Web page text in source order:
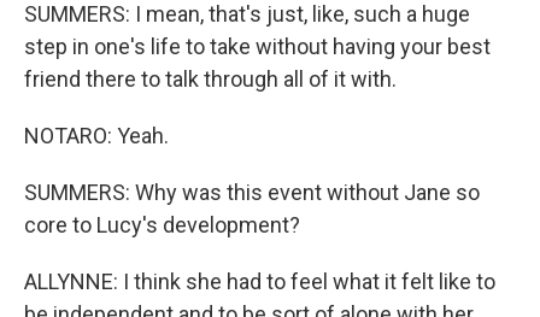
SUMMERS: I mean, that's just, like, such a huge
step in one's life to take without having your best
friend there to talk through all of it with.
NOTARO: Yeah.
SUMMERS: Why was this event without Jane so
core to Lucy's development?
ALLYNNE: I think she had to feel what it felt like to
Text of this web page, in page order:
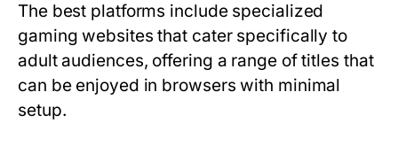
The best platforms include specialized
gaming websites that cater specifically to
adult audiences, offering a range of titles that
can be enjoyed in browsers with minimal
setup.
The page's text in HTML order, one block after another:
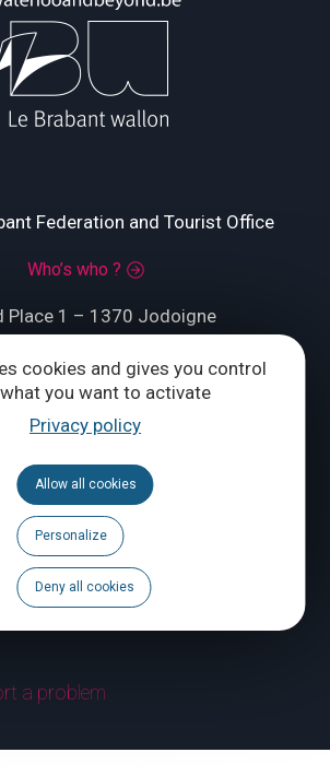
cookies and gives you control
you want to activate
Privacy policy
Allow all cookies
Personalize
Deny all cookies
Federation and Tourist Office
Who’s who ?
Place 1 – 1370 Jodoigne
+32 (0) 10 56 09 70
us
a problem
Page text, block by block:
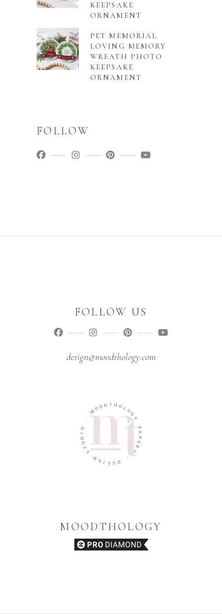
KEEPSAKE
ORNAMENT
PET MEMORIAL
LOVING MEMORY
WREATH PHOTO
KEEPSAKE
ORNAMENT
FOLLOW
FOLLOW US
design@moodthology.com
MO O D T H O
L
O
G
P
A
P
E
R
Y
D
E
S
I
G
N
S
T
U
D
I
MOODTHOLOGY
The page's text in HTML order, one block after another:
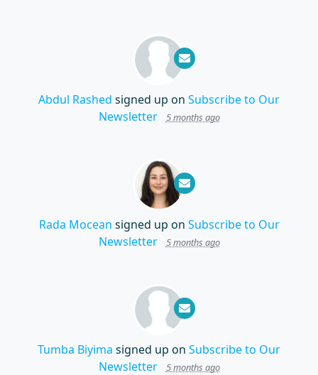
Abdul Rashed signed up on Subscribe to Our
Newsletter
5 months ago
Rada Mocean signed up on Subscribe to Our
Newsletter
5 months ago
Tumba Biyima signed up on Subscribe to Our
Newsletter
5 months ago
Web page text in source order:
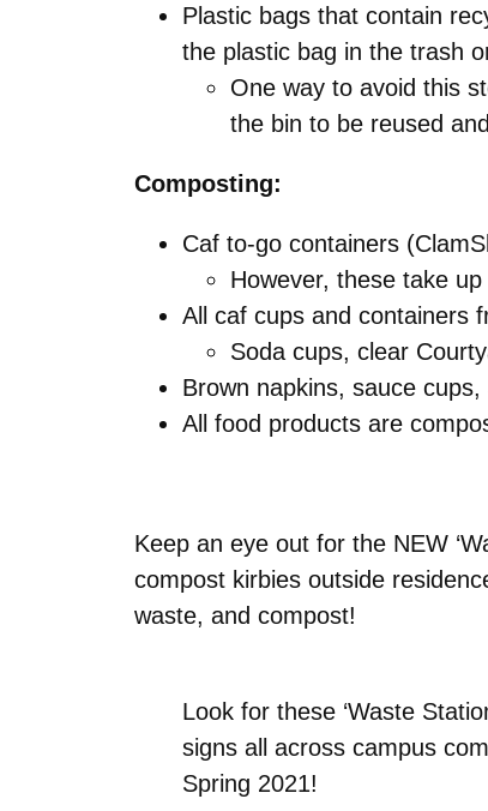
Plastic bags that contain
the plastic bag in the trash
One way to avoid this
the bin to be reused
Composting:
Caf to-go containers
However, these take
All caf cups and containers
Soda cups, clear
Brown napkins, sauce
All food products are
Keep an eye out for the NEW
compost kirbies outside
waste, and compost!
Look for these ‘Waste
signs all across campus
Spring 2021!
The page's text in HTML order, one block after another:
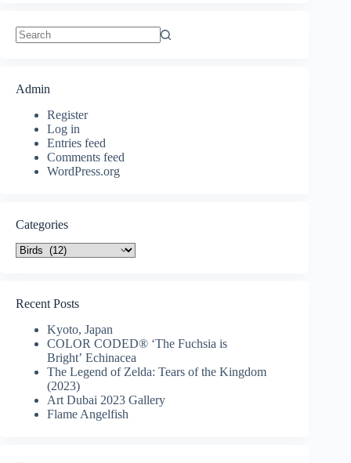
Admin
Register
Log in
Entries feed
Comments feed
WordPress.org
Categories
Categories
Recent Posts
Kyoto, Japan
COLOR CODED® ‘The Fuchsia is
Bright’ Echinacea
The Legend of Zelda: Tears of the Kingdom
(2023)
Art Dubai 2023 Gallery
Flame Angelfish
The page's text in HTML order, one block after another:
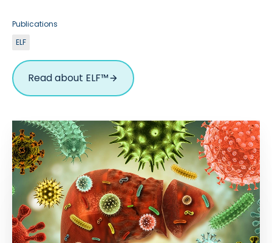
Publications
ELF
Read about ELF™
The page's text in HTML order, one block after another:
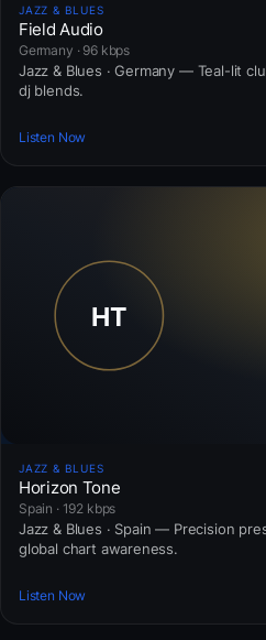
JAZZ & BLUES
Field Audio
Germany · 96 kbps
Jazz & Blues · Germany — Teal-lit
dj blends.
Listen Now
JAZZ & BLUES
Horizon Tone
Spain · 192 kbps
Jazz & Blues · Spain — Precision
global chart awareness.
Listen Now
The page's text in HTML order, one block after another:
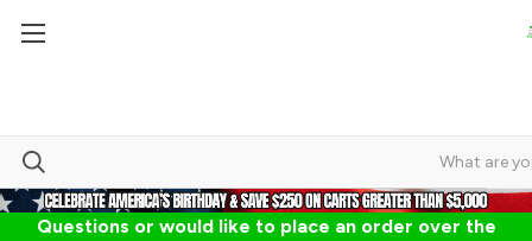
Questions or would like to place an order over the
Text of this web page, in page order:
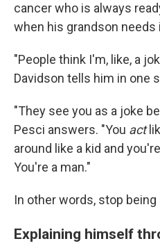
cancer who is always
when his grandson needs
"People think I'm, like, a
Davidson tells him in one
"They see you as a joke
Pesci answers. "You act
around like a kid and
You're a man."
In other words, stop being
Explaining himself
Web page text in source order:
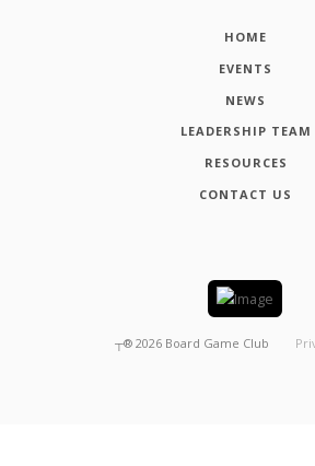
HOME
EVENTS
NEWS
LEADERSHIP TEAM
RESOURCES
CONTACT US
┬® 2026 Board Game Club
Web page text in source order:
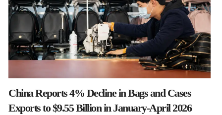
China Reports 4% Decline in Bags and Cases
Exports to $9.55 Billion in January-April 2026
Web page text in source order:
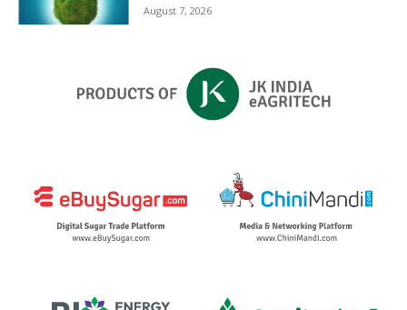
August 7, 2026
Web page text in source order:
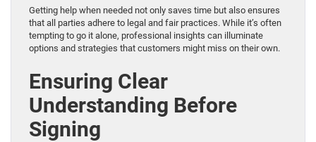
Getting help when needed not only saves time but also ensures
that all parties adhere to legal and fair practices. While it’s often
tempting to go it alone, professional insights can illuminate
options and strategies that customers might miss on their own.
Ensuring Clear
Understanding Before
Signing
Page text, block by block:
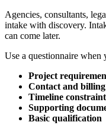
Agencies, consultants,
intake with discovery.
can come later.
Use a questionnaire when
Project
Contact and
Timeline
Supporting
Basic qualification
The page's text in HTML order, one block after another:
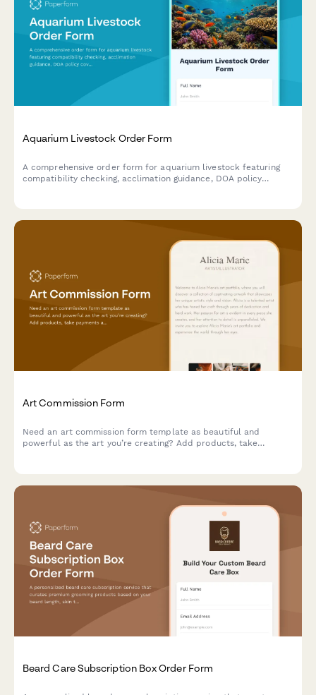
Aquarium Livestock Order Form
A comprehensive order form for aquarium livestock featuring
compatibility checking, acclimation guidance, DOA policy
Art Commission Form
Need an art commission form template as beautiful and
powerful as the art you’re creating? Add products, take
Beard Care Subscription Box Order Form
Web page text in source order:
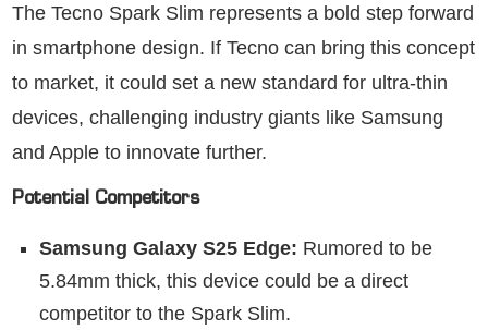
The Tecno Spark Slim represents a bold step forward
in smartphone design. If Tecno can bring this concept
to market, it could set a new standard for ultra-thin
devices, challenging industry giants like Samsung
and Apple to innovate further.
Potential Competitors
Samsung Galaxy S25 Edge: Rumored to be
5.84mm thick, this device could be a direct
competitor to the Spark Slim.
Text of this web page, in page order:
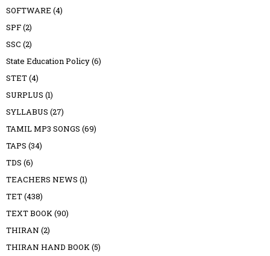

## PROBLEM STATEMENT
Output the records exactly, please. The pictures are not part of the copy.

## ANSWER FOR THIS EXERCISE
Web page text in source order:
SUMMERS: I mean, that's just, like, such a huge
step in one's life to take without having your best
friend there to talk through all of it with.
NOTARO: Yeah.
SUMMERS: Why was this event without Jane so
core to Lucy's development?
ALLYNNE: I think she had to feel what it felt like to
Text of this web page, in page order:
The best platforms include specialized
gaming websites that cater specifically to
adult audiences, offering a range of titles that
can be enjoyed in browsers with minimal
setup.
The page's text in HTML order, one block after another:
cookies and gives you control
you want to activate
Privacy policy
Allow all cookies
Personalize
Deny all cookies
Federation and Tourist Office
Who’s who ?
Place 1 – 1370 Jodoigne
+32 (0) 10 56 09 70
us
a problem
Page text, block by block:
KEEPSAKE
ORNAMENT
PET MEMORIAL
LOVING MEMORY
WREATH PHOTO
KEEPSAKE
ORNAMENT
FOLLOW
FOLLOW US
design@moodthology.com
MO O D T H O
L
O
G
P
A
P
E
R
Y
D
E
S
I
G
N
S
T
U
D
I
MOODTHOLOGY
The page's text in HTML order, one block after another:
Abdul Rashed signed up on Subscribe to Our
Newsletter
5 months ago
Rada Mocean signed up on Subscribe to Our
Newsletter
5 months ago
Tumba Biyima signed up on Subscribe to Our
Newsletter
5 months ago
Web page text in source order:
Plastic bags that contain
the plastic bag in the trash
One way to avoid this
the bin to be reused
Composting:
Caf to-go containers
However, these take
All caf cups and containers
Soda cups, clear
Brown napkins, sauce
All food products are
Keep an eye out for the NEW
compost kirbies outside
waste, and compost!
Look for these ‘Waste
signs all across campus
Spring 2021!
The page's text in HTML order, one block after another:
Admin
Register
Log in
Entries feed
Comments feed
WordPress.org
Categories
Categories
Recent Posts
Kyoto, Japan
COLOR CODED® ‘The Fuchsia is
Bright’ Echinacea
The Legend of Zelda: Tears of the Kingdom
(2023)
Art Dubai 2023 Gallery
Flame Angelfish
The page's text in HTML order, one block after another:
Publications
ELF
Read about ELF™
The page's text in HTML order, one block after another:
JAZZ & BLUES
Field Audio
Germany · 96 kbps
Jazz & Blues · Germany — Teal-lit
dj blends.
Listen Now
JAZZ & BLUES
Horizon Tone
Spain · 192 kbps
Jazz & Blues · Spain — Precision
global chart awareness.
Listen Now
The page's text in HTML order, one block after another:
Questions or would like to place an order over the
Text of this web page, in page order:
cancer who is always
when his grandson needs
"People think I'm, like, a
Davidson tells him in one
"They see you as a joke
Pesci answers. "You act
around like a kid and
You're a man."
In other words, stop being
Explaining himself
Web page text in source order:
HOME
EVENTS
NEWS
LEADERSHIP TEAM
RESOURCES
CONTACT US
┬® 2026 Board Game Club
Web page text in source order:
China Reports 4% Decline in Bags and Cases
Exports to $9.55 Billion in January-April 2026
Web page text in source order:
August 7, 2026
Web page text in source order:
Getting help when needed not only saves time but also ensures
that all parties adhere to legal and fair practices. While it’s often
tempting to go it alone, professional insights can illuminate
options and strategies that customers might miss on their own.
Ensuring Clear
Understanding Before
Signing
Page text, block by block:
Agencies, consultants,
intake with discovery.
can come later.
Use a questionnaire when
Project
Contact and
Timeline
Supporting
Basic qualification
The page's text in HTML order, one block after another:
Aquarium Livestock Order Form
A comprehensive order form for aquarium livestock featuring
compatibility checking, acclimation guidance, DOA policy
Art Commission Form
Need an art commission form template as beautiful and
powerful as the art you’re creating? Add products, take
Beard Care Subscription Box Order Form
Web page text in source order:
The Tecno Spark Slim represents a bold step forward
in smartphone design. If Tecno can bring this concept
to market, it could set a new standard for ultra-thin
devices, challenging industry giants like Samsung
and Apple to innovate further.
Potential Competitors
Samsung Galaxy S25 Edge: Rumored to be
5.84mm thick, this device could be a direct
competitor to the Spark Slim.
Text of this web page, in page order:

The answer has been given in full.